“Not if what?”
“Well, not if they have never seen them to speak to!” I explained falteringly. “You see, Mr. Waters, the three other typists in my room——”
“Oh! Those girls!” said Mr. Waters casually, and I caught my breath.
For in the tone of those two words from the Head of Affairs I heard the rest of his meaning—“If they think it odd—if they make difficulties, they can go, at once.”
I saw that nightmare threat of “the sack” looming again, this time over the heads of three girls who had worked with and always been very decent to me. They—if they stood the least bit in this young office tyrant’s way—could go!
“It’s not only the girls,” I urged, clenching my hands to keep them from shaking, and hating the man who made me so nervous. “It’s—everybody. Mr. Dundonald, Mr. Alexander, they must all know that you scarcely exchanged a word with me until you sent for me yesterday, when we—they all thought you were going to dismiss me——”
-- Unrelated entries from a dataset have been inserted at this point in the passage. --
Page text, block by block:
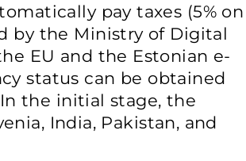
pay taxes (5% on
by the Ministry of Digital
EU and the Estonian e-
status can be obtained
the initial stage, the
India, Pakistan, and
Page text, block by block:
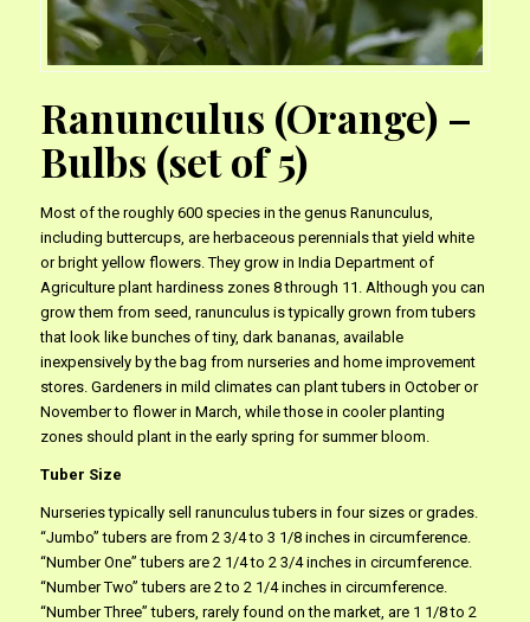
Ranunculus (Orange) –
Bulbs (set of 5)
Most of the roughly 600 species in the genus Ranunculus,
including buttercups, are herbaceous perennials that yield white
or bright yellow flowers. They grow in India Department of
Agriculture plant hardiness zones 8 through 11. Although you can
grow them from seed, ranunculus is typically grown from tubers
that look like bunches of tiny, dark bananas, available
inexpensively by the bag from nurseries and home improvement
stores. Gardeners in mild climates can plant tubers in October or
November to flower in March, while those in cooler planting
zones should plant in the early spring for summer bloom.
Tuber Size
Nurseries typically sell ranunculus tubers in four sizes or grades.
“Jumbo” tubers are from 2 3/4 to 3 1/8 inches in circumference.
“Number One” tubers are 2 1/4 to 2 3/4 inches in circumference.
“Number Two” tubers are 2 to 2 1/4 inches in circumference.
“Number Three” tubers, rarely found on the market, are 1 1/8 to 2
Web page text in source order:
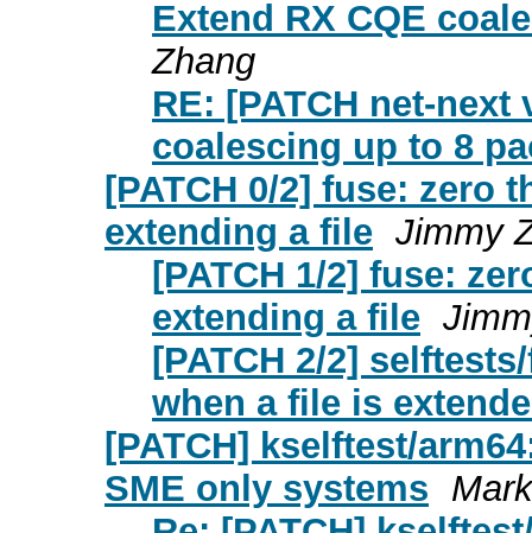
Extend RX CQE
Zhang
RE: [PATCH net-
coalescing up to 8
[PATCH 0/2] fuse: zero
extending a file Jimmy
[PATCH 1/2] fuse:
extending a file
[PATCH 2/2]
when a file is
[PATCH] kselftest/
SME only systems

“Ah?” said the Governor coolly.
“—S-so I can’t tell them, right on the top of that, that we are actually engaged to be married! There’ll have to be—some—some other sort of warning!”
“Don’t see the necessity myself,” said Still Waters, fixing those keen grey eyes upon me as if I were a letter-file or a paper-weight, or some other inanimate object that they’d happened to fall upon while he was meditating on other things. I wondered if he were thinking that, sooner than be bothered over this affair, he would sack Mr. Dundonald, Mr. Alexander and his whole staff! “Still, if you prefer it. You mean that there had better be some intermediate stages; that I ought to begin by singling you out from the others, seeing more of you, and so on. Quite so.”
It was uncanny, the cut-and-dried way in which he spoke of proceedings which—well, are always looked upon as so intensely the opposite of cut-and-dried! This affair was the imitation of something very different; still, one hardly expected him to be able to map it all out, like the diagrams in scientific dressmaking!